DATA RECORDS
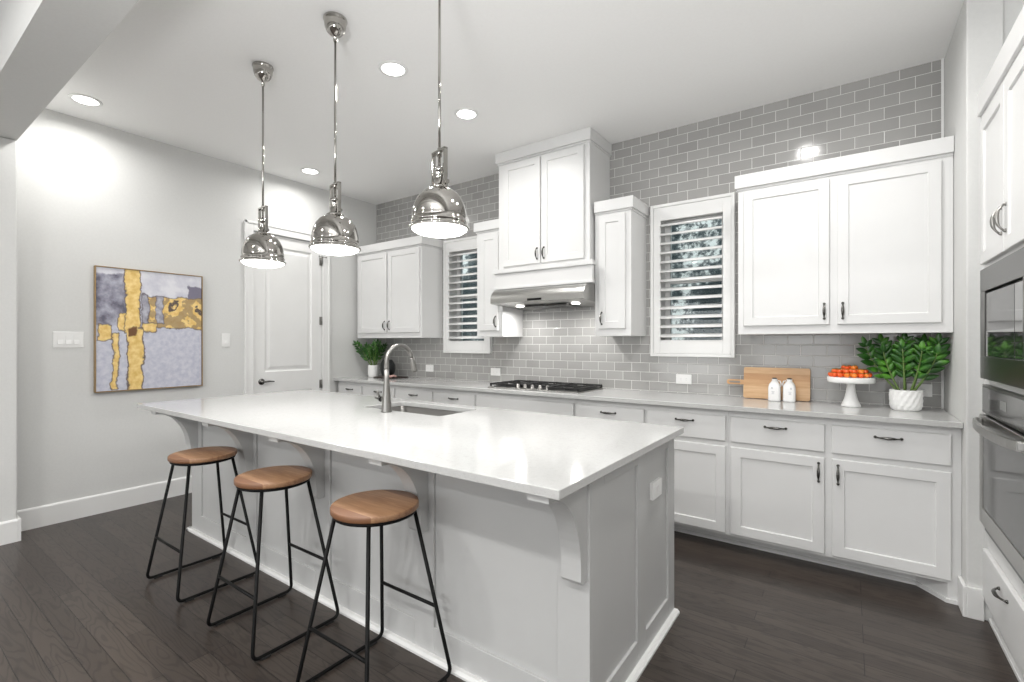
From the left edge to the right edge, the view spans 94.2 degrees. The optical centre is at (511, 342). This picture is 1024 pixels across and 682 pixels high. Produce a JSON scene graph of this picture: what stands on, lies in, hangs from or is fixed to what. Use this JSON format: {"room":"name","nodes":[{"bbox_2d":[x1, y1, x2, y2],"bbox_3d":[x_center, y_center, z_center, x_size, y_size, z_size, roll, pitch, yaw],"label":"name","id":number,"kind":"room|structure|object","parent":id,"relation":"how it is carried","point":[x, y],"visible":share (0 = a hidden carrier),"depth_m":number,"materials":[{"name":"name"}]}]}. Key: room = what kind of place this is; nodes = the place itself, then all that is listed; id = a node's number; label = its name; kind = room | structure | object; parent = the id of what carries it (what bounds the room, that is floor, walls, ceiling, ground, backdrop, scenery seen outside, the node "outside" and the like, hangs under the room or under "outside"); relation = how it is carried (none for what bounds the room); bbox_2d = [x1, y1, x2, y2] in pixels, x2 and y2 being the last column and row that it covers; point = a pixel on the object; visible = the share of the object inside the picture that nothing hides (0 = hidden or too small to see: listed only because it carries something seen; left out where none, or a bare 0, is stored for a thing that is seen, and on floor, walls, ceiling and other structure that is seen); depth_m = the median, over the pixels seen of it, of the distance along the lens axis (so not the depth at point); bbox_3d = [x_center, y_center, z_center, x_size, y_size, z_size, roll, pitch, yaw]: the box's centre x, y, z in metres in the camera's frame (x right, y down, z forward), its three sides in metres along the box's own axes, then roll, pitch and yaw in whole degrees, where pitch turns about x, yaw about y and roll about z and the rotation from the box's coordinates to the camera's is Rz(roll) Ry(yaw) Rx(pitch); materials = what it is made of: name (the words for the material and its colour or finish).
{"room":"kitchen","nodes":[
{"label":"kitchen","id":0,"kind":"room"},
{"bbox_2d":[0,137,16,521],"bbox_3d":[-5.015,-0.015,1.158,0.372,2.700,5.288,0,0,35],"label":"wall","id":1,"kind":"structure","parent":0,"point":[8,147],"depth_m":3.17,"materials":[{"name":"grey paint"}]},
{"bbox_2d":[0,519,17,545],"bbox_3d":[-4.827,1.260,1.087,0.016,0.150,5.188,0,0,35],"label":"baseboard","id":2,"kind":"structure","parent":1,"relation":"attached to","point":[8,529],"depth_m":3.17,"materials":[{"name":"white paint"}]},
{"bbox_2d":[17,515,20,540],"bbox_3d":[-3.410,1.260,3.272,0.232,0.150,0.016,0,0,35],"label":"baseboard","id":3,"kind":"structure","parent":1,"relation":"attached to","point":[18,517],"depth_m":3.20,"materials":[{"name":"white paint"}]},
{"bbox_2d":[0,0,138,140],"bbox_3d":[-0.461,-1.536,1.033,7.947,0.360,0.228,0,0,35],"label":"header beam","id":4,"kind":"structure","parent":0,"point":[44,43],"depth_m":2.23,"materials":[{"name":"grey paint"}]},
{"bbox_2d":[17,108,376,509],"bbox_3d":[-2.687,-0.191,4.633,0.150,3.050,3.650,0,0,35],"label":"wall","id":5,"kind":"structure","parent":0,"point":[89,194],"depth_m":3.80,"materials":[{"name":"grey paint"}]},
{"bbox_2d":[53,332,83,347],"bbox_3d":[-3.334,-0.024,3.580,0.012,0.120,0.173,0,0,35],"label":"light switch","id":6,"kind":"object","parent":5,"relation":"attached to","point":[60,339],"visible":1,"depth_m":3.58,"materials":[{"name":"white plastic"}]},
{"bbox_2d":[17,475,191,530],"bbox_3d":[-3.052,1.260,3.974,0.016,0.150,1.572,0,0,35],"label":"baseboard","id":7,"kind":"structure","parent":5,"relation":"attached to","point":[49,514],"depth_m":3.71,"materials":[{"name":"white paint"}]},
{"bbox_2d":[94,265,202,392],"bbox_3d":[-3.022,-0.107,3.997,0.039,0.987,0.751,0,0,35],"label":"framed painting","id":8,"kind":"object","parent":5,"relation":"attached to","point":[148,325],"visible":1,"depth_m":3.95,"materials":[{"name":"multicoloured paint"}]},
{"bbox_2d":[221,333,229,346],"bbox_3d":[-2.694,-0.026,4.482,0.012,0.126,0.076,0,0,35],"label":"light switch","id":9,"kind":"object","parent":5,"relation":"attached to","point":[225,337],"visible":1,"depth_m":4.48,"materials":[{"name":"white plastic"}]},
{"bbox_2d":[244,219,329,394],"bbox_3d":[-2.325,0.070,4.992,0.026,2.530,0.926,0,0,35],"label":"trim","id":10,"kind":"structure","parent":5,"relation":"attached to","point":[250,227],"depth_m":4.71,"materials":[{"name":"white paint"}]},
{"bbox_2d":[254,232,326,393],"bbox_3d":[-2.322,0.114,5.014,0.092,2.426,0.782,0,0,35],"label":"door","id":11,"kind":"structure","parent":5,"relation":"in","point":[287,298],"depth_m":5.00,"materials":[{"name":"white paint"}]},
{"bbox_2d":[46,0,963,204],"bbox_3d":[-0.975,-1.766,0.354,8.000,0.100,8.650,0,0,35],"label":"ceiling","id":12,"kind":"structure","parent":0,"point":[178,73],"depth_m":2.95,"materials":[{"name":"paint"}]},
{"bbox_2d":[68,93,102,106],"bbox_3d":[-3.011,-1.712,3.361,0.184,0.006,0.184,0,0,35],"label":"recessed light","id":13,"kind":"object","parent":12,"relation":"in","point":[83,99],"visible":1,"depth_m":3.35,"materials":[{"name":"white paint"}]},
{"bbox_2d":[239,61,285,267],"bbox_3d":[-1.545,-1.091,2.953,0.262,1.247,0.262,0,0,35],"label":"pendant light","id":14,"kind":"object","parent":12,"relation":"hanging from","point":[261,249],"visible":1,"depth_m":2.90,"materials":[{"name":"silver metal"}]},
{"bbox_2d":[241,259,283,267],"bbox_3d":[-1.545,-0.483,2.953,0.239,0.031,0.239,0,0,35],"label":"diffuser","id":15,"kind":"object","parent":14,"relation":"attached to","point":[258,263],"depth_m":2.89,"materials":[{"name":"white glass"}]},
{"bbox_2d":[300,168,319,174],"bbox_3d":[-2.014,-1.712,4.750,0.184,0.006,0.184,0,0,35],"label":"recessed light","id":16,"kind":"object","parent":12,"relation":"in","point":[311,171],"visible":1,"depth_m":4.75,"materials":[{"name":"white paint"}]},
{"bbox_2d":[308,11,360,255],"bbox_3d":[-0.936,-1.091,2.521,0.262,1.247,0.262,0,0,35],"label":"pendant light","id":17,"kind":"object","parent":12,"relation":"hanging from","point":[333,233],"visible":1,"depth_m":2.47,"materials":[{"name":"silver metal"}]},
{"bbox_2d":[311,244,358,255],"bbox_3d":[-0.936,-0.483,2.521,0.239,0.031,0.239,0,0,35],"label":"diffuser","id":18,"kind":"object","parent":17,"relation":"attached to","point":[327,249],"depth_m":2.46,"materials":[{"name":"white glass"}]},
{"bbox_2d":[378,60,407,76],"bbox_3d":[-0.744,-1.712,2.979,0.184,0.006,0.184,0,0,35],"label":"recessed light","id":19,"kind":"object","parent":12,"relation":"in","point":[390,68],"visible":1,"depth_m":2.97,"materials":[{"name":"white paint"}]},
{"bbox_2d":[409,0,469,237],"bbox_3d":[-0.317,-1.091,2.082,0.262,1.247,0.262,0,0,35],"label":"pendant light","id":20,"kind":"object","parent":12,"relation":"hanging from","point":[438,211],"visible":1,"depth_m":2.01,"materials":[{"name":"silver metal"}]},
{"bbox_2d":[412,222,466,237],"bbox_3d":[-0.317,-0.483,2.082,0.239,0.031,0.239,0,0,35],"label":"diffuser","id":21,"kind":"object","parent":20,"relation":"attached to","point":[428,229],"depth_m":2.02,"materials":[{"name":"white glass"}]},
{"bbox_2d":[454,108,478,119],"bbox_3d":[-0.341,-1.712,3.564,0.184,0.006,0.184,0,0,35],"label":"recessed light","id":22,"kind":"object","parent":12,"relation":"in","point":[462,113],"visible":1,"depth_m":3.55,"materials":[{"name":"white paint"}]},
{"bbox_2d":[0,493,1017,681],"bbox_3d":[-0.975,1.385,0.354,8.000,0.100,8.650,0,0,35],"label":"floor","id":23,"kind":"structure","parent":0,"point":[78,603],"depth_m":2.26,"materials":[{"name":"brown wood"}]},
{"bbox_2d":[146,446,255,602],"bbox_3d":[-1.756,0.979,2.710,0.440,0.711,0.418,0,0,35],"label":"bar stool","id":24,"kind":"object","parent":23,"relation":"on","point":[214,454],"visible":0.92,"depth_m":2.66,"materials":[{"name":"brown wood"}]},
{"bbox_2d":[206,465,338,660],"bbox_3d":[-1.130,0.979,2.262,0.440,0.711,0.418,0,0,35],"label":"bar stool","id":25,"kind":"object","parent":23,"relation":"on","point":[285,477],"visible":0.99,"depth_m":2.22,"materials":[{"name":"black metal"}]},
{"bbox_2d":[338,381,395,397],"bbox_3d":[-1.442,0.882,5.369,0.976,0.906,0.612,0,0,35],"label":"base cabinet","id":26,"kind":"object","parent":23,"relation":"on","point":[369,389],"visible":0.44,"depth_m":5.17,"materials":[{"name":"white paint"}]},
{"bbox_2d":[296,490,451,681],"bbox_3d":[-0.534,0.979,1.862,0.440,0.711,0.418,0,0,35],"label":"bar stool","id":27,"kind":"object","parent":23,"relation":"on","point":[372,508],"visible":1,"depth_m":1.82,"materials":[{"name":"black metal"}]},
{"bbox_2d":[151,411,679,681],"bbox_3d":[-0.812,0.893,2.778,3.173,0.884,1.192,0,0,35],"label":"kitchen island","id":28,"kind":"object","parent":23,"relation":"on","point":[579,586],"visible":0.61,"depth_m":1.97,"materials":[{"name":"paint"}]},
{"bbox_2d":[137,389,683,499],"bbox_3d":[-0.869,0.435,2.836,3.349,0.030,1.253,0,0,35],"label":"island countertop","id":29,"kind":"structure","parent":28,"relation":"on","point":[552,456],"depth_m":2.19,"materials":[{"name":"white stone"}]},
{"bbox_2d":[375,343,417,412],"bbox_3d":[-0.729,0.211,3.004,0.133,0.418,0.280,0,0,35],"label":"kitchen faucet","id":30,"kind":"object","parent":29,"relation":"on","point":[385,399],"visible":1,"depth_m":2.89,"materials":[{"name":"silver metal"}]},
{"bbox_2d":[392,406,461,415],"bbox_3d":[-0.598,0.550,3.072,0.730,0.198,0.380,0,0,35],"label":"undermount sink","id":31,"kind":"object","parent":29,"relation":"in","point":[435,412],"visible":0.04,"depth_m":3.29,"materials":[{"name":"metal"}]},
{"bbox_2d":[650,477,661,499],"bbox_3d":[0.649,0.657,2.147,0.017,0.075,0.117,0,0,35],"label":"outlet","id":32,"kind":"object","parent":28,"relation":"attached to","point":[655,482],"depth_m":2.13,"materials":[{"name":"white plastic"}]},
{"bbox_2d":[396,385,476,405],"bbox_3d":[-0.606,0.882,4.777,1.070,0.906,0.612,0,0,35],"label":"base cabinet","id":33,"kind":"object","parent":23,"relation":"on","point":[449,396],"visible":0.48,"depth_m":4.52,"materials":[{"name":"white paint"}]},
{"bbox_2d":[477,391,575,415],"bbox_3d":[0.235,0.882,4.180,0.991,0.906,0.612,0,0,35],"label":"base cabinet","id":34,"kind":"object","parent":23,"relation":"on","point":[539,404],"visible":0.1,"depth_m":3.92,"materials":[{"name":"white paint"}]},
{"bbox_2d":[333,375,962,427],"bbox_3d":[0.286,0.413,4.148,5.260,0.030,0.608,0,0,35],"label":"countertop","id":35,"kind":"structure","parent":34,"relation":"on","point":[936,417],"depth_m":3.21,"materials":[{"name":"white stone"}]},
{"bbox_2d":[353,339,386,376],"bbox_3d":[-1.654,0.170,5.592,0.389,0.456,0.263,0,0,35],"label":"potted plant","id":36,"kind":"object","parent":35,"relation":"on","point":[373,369],"visible":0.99,"depth_m":5.55,"materials":[{"name":"green plant"}]},
{"bbox_2d":[373,376,407,378],"bbox_3d":[-1.385,0.391,5.438,0.310,0.014,0.250,0,0,35],"label":"serving tray","id":37,"kind":"object","parent":35,"relation":"on","point":[375,376],"visible":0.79,"depth_m":5.39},
{"bbox_2d":[380,360,394,375],"bbox_3d":[-1.440,0.289,5.508,0.176,0.190,0.176,0,0,35],"label":"vase","id":38,"kind":"object","parent":37,"relation":"on","point":[391,362],"visible":0.58,"depth_m":5.45,"materials":[{"name":"black ceramic"}]},
{"bbox_2d":[488,380,602,393],"bbox_3d":[0.285,0.376,4.180,0.900,0.044,0.480,0,0,35],"label":"gas cooktop","id":39,"kind":"object","parent":35,"relation":"in","point":[562,387],"visible":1,"depth_m":4.07,"materials":[{"name":"metal"}]},
{"bbox_2d":[727,367,810,400],"bbox_3d":[1.810,0.287,3.381,0.525,0.222,0.054,0,0,35],"label":"cutting board","id":40,"kind":"object","parent":35,"relation":"on","point":[756,381],"visible":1,"depth_m":3.37,"materials":[{"name":"brown wood"}]},
{"bbox_2d":[768,378,781,400],"bbox_3d":[1.808,0.319,3.271,0.082,0.158,0.077,0,0,35],"label":"milk bottle","id":41,"kind":"object","parent":35,"relation":"on","point":[774,388],"visible":1,"depth_m":3.25,"materials":[{"name":"white ceramic"}]},
{"bbox_2d":[782,378,795,401],"bbox_3d":[1.879,0.319,3.229,0.082,0.158,0.077,0,0,35],"label":"milk bottle","id":42,"kind":"object","parent":35,"relation":"on","point":[789,388],"visible":1,"depth_m":3.20,"materials":[{"name":"white ceramic"}]},
{"bbox_2d":[827,376,875,406],"bbox_3d":[2.126,0.306,2.986,0.250,0.184,0.250,0,0,35],"label":"cake stand","id":43,"kind":"object","parent":35,"relation":"on","point":[850,399],"visible":0.93,"depth_m":2.95,"materials":[{"name":"white ceramic"}]},
{"bbox_2d":[856,333,950,411],"bbox_3d":[2.312,0.162,2.826,0.442,0.472,0.204,0,0,35],"label":"potted plant","id":44,"kind":"object","parent":35,"relation":"on","point":[888,357],"visible":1,"depth_m":2.77,"materials":[{"name":"green plant"}]},
{"bbox_2d":[576,399,732,543],"bbox_3d":[1.088,0.882,3.576,1.097,0.906,0.612,0,0,35],"label":"base cabinet","id":45,"kind":"object","parent":23,"relation":"on","point":[701,453],"visible":0.5,"depth_m":3.17,"materials":[{"name":"white paint"}]},
{"bbox_2d":[729,411,961,604],"bbox_3d":[1.983,0.882,2.941,1.096,0.906,0.612,0,0,35],"label":"base cabinet","id":46,"kind":"object","parent":23,"relation":"on","point":[879,499],"visible":0.99,"depth_m":2.68,"materials":[{"name":"white paint"}]},
{"bbox_2d":[977,6,1023,681],"bbox_3d":[2.237,0.067,1.728,0.705,2.535,0.948,0,0,35],"label":"tall cabinet","id":47,"kind":"object","parent":23,"relation":"on","point":[1000,99],"visible":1,"depth_m":1.93,"materials":[{"name":"white paint"}]},
{"bbox_2d":[973,384,1023,582],"bbox_3d":[2.170,0.535,1.790,0.586,0.685,0.768,0,0,35],"label":"wall oven","id":48,"kind":"object","parent":47,"relation":"in","point":[1000,430],"visible":1,"depth_m":1.89,"materials":[{"name":"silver metal"}]},
{"bbox_2d":[980,247,1023,388],"bbox_3d":[2.133,-0.087,1.816,0.377,0.504,0.768,0,0,35],"label":"microwave","id":49,"kind":"object","parent":47,"relation":"in","point":[1001,282],"visible":1,"depth_m":1.91,"materials":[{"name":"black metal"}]},
{"bbox_2d":[377,60,940,408],"bbox_3d":[0.790,-0.191,4.267,6.247,3.050,0.170,0,0,35],"label":"wall","id":50,"kind":"structure","parent":0,"point":[701,159],"depth_m":3.67,"materials":[{"name":"grey tile"}]},
{"bbox_2d":[356,235,442,337],"bbox_3d":[-1.305,-0.592,5.423,1.107,1.073,0.367,0,0,35],"label":"upper cabinet","id":51,"kind":"object","parent":50,"relation":"attached to","point":[400,281],"visible":0.95,"depth_m":5.21,"materials":[{"name":"white paint"}]},
{"bbox_2d":[426,365,432,371],"bbox_3d":[-0.932,0.286,5.379,0.120,0.076,0.007,0,0,35],"label":"wall outlet","id":52,"kind":"object","parent":50,"relation":"attached to","point":[429,368],"visible":1,"depth_m":5.38,"materials":[{"name":"white plastic"}]},
{"bbox_2d":[451,249,476,340],"bbox_3d":[-0.421,-0.502,5.115,0.504,1.077,0.148,0,0,35],"label":"window","id":53,"kind":"structure","parent":50,"relation":"in","point":[454,258],"depth_m":5.26,"materials":[{"name":"white paint"}]},
{"bbox_2d":[443,236,491,353],"bbox_3d":[-0.478,-0.502,5.035,0.648,1.221,0.083,0,0,35],"label":"plantation shutter","id":54,"kind":"object","parent":53,"relation":"attached to","point":[467,243],"visible":0.66,"depth_m":5.08,"materials":[{"name":"white paint"}]},
{"bbox_2d":[491,368,499,375],"bbox_3d":[-0.168,0.294,4.837,0.120,0.076,0.007,0,0,35],"label":"wall outlet","id":55,"kind":"object","parent":50,"relation":"attached to","point":[494,371],"visible":1,"depth_m":4.83,"materials":[{"name":"white plastic"}]},
{"bbox_2d":[474,219,522,336],"bbox_3d":[-0.140,-0.600,4.584,0.327,1.082,0.387,0,0,35],"label":"upper cabinet","id":56,"kind":"object","parent":50,"relation":"attached to","point":[492,320],"visible":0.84,"depth_m":4.46,"materials":[{"name":"white paint"}]},
{"bbox_2d":[493,127,611,289],"bbox_3d":[0.359,-1.095,4.191,0.982,1.239,0.452,0,0,35],"label":"upper cabinet","id":57,"kind":"object","parent":50,"relation":"attached to","point":[549,189],"visible":0.91,"depth_m":4.00,"materials":[{"name":"white paint"}]},
{"bbox_2d":[490,283,594,309],"bbox_3d":[0.330,-0.396,4.154,0.914,0.156,0.521,0,0,35],"label":"range hood","id":58,"kind":"object","parent":57,"relation":"attached to","point":[571,295],"visible":1,"depth_m":3.97,"materials":[{"name":"metal"}]},
{"bbox_2d":[594,195,648,335],"bbox_3d":[0.884,-0.592,3.858,0.327,1.073,0.387,0,0,35],"label":"upper cabinet","id":59,"kind":"object","parent":50,"relation":"attached to","point":[620,223],"visible":1,"depth_m":3.75,"materials":[{"name":"white paint"}]},
{"bbox_2d":[676,374,691,383],"bbox_3d":[1.355,0.286,3.757,0.120,0.076,0.007,0,0,35],"label":"wall outlet","id":60,"kind":"object","parent":50,"relation":"attached to","point":[680,378],"visible":1,"depth_m":3.76,"materials":[{"name":"white plastic"}]},
{"bbox_2d":[661,213,722,339],"bbox_3d":[1.451,-0.502,3.788,0.488,1.077,0.148,0,0,35],"label":"window","id":61,"kind":"structure","parent":50,"relation":"in","point":[667,229],"depth_m":3.92,"materials":[{"name":"white paint"}]},
{"bbox_2d":[650,192,735,357],"bbox_3d":[1.395,-0.502,3.708,0.632,1.221,0.083,0,0,35],"label":"plantation shutter","id":62,"kind":"object","parent":61,"relation":"attached to","point":[725,204],"visible":1,"depth_m":3.67,"materials":[{"name":"white paint"}]},
{"bbox_2d":[735,136,953,334],"bbox_3d":[2.047,-0.592,3.034,1.098,1.069,0.387,0,0,35],"label":"upper cabinet","id":63,"kind":"object","parent":50,"relation":"attached to","point":[859,243],"visible":1,"depth_m":2.86,"materials":[{"name":"white paint"}]},
{"bbox_2d":[907,384,931,396],"bbox_3d":[2.513,0.291,2.936,0.120,0.076,0.007,0,0,35],"label":"wall outlet","id":64,"kind":"object","parent":50,"relation":"attached to","point":[926,388],"visible":0.49,"depth_m":2.92,"materials":[{"name":"white plastic"}]},
{"bbox_2d":[941,58,943,408],"bbox_3d":[2.599,-0.658,2.873,0.012,2.112,0.010,0,0,35],"label":"trim","id":65,"kind":"structure","parent":50,"relation":"attached to","point":[942,60],"depth_m":2.87,"materials":[{"name":"white paint"}]},
{"bbox_2d":[944,0,1023,620],"bbox_3d":[2.754,-0.191,2.358,0.834,3.050,0.673,0,0,35],"label":"wall","id":66,"kind":"structure","parent":0,"point":[982,27],"depth_m":2.32,"materials":[{"name":"grey paint"}]},
{"bbox_2d":[958,576,983,620],"bbox_3d":[2.266,1.260,2.351,0.077,0.150,0.128,0,0,35],"label":"baseboard","id":67,"kind":"structure","parent":66,"relation":"attached to","point":[970,599],"depth_m":2.31,"materials":[{"name":"white paint"}]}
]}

THE TASK
Your task is to copy each line of the entries that includes the word "bottle".

ANSWER FOR THIS EXERCISE
{"bbox_2d":[768,378,781,400],"bbox_3d":[1.808,0.319,3.271,0.082,0.158,0.077,0,0,35],"label":"milk bottle","id":41,"kind":"object","parent":35,"relation":"on","point":[774,388],"visible":1,"depth_m":3.25,"materials":[{"name":"white ceramic"}]},
{"bbox_2d":[782,378,795,401],"bbox_3d":[1.879,0.319,3.229,0.082,0.158,0.077,0,0,35],"label":"milk bottle","id":42,"kind":"object","parent":35,"relation":"on","point":[789,388],"visible":1,"depth_m":3.20,"materials":[{"name":"white ceramic"}]},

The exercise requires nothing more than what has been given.